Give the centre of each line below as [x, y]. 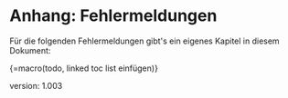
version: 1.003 [36, 85]
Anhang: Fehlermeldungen [113, 16]
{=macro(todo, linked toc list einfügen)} [84, 68]
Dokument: [30, 50]
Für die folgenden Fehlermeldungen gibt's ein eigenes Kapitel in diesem [145, 41]
· · · · ·
■ **Work to be completed**
Pictures excluded, set down all the entries exactly.

■ **Task answer**
Give the centre of each line below as [x, y]. 
version: 1.003 [36, 85]
Anhang: Fehlermeldungen [113, 16]
{=macro(todo, linked toc list einfügen)} [84, 68]
Dokument: [30, 50]
Für die folgenden Fehlermeldungen gibt's ein eigenes Kapitel in diesem [145, 41]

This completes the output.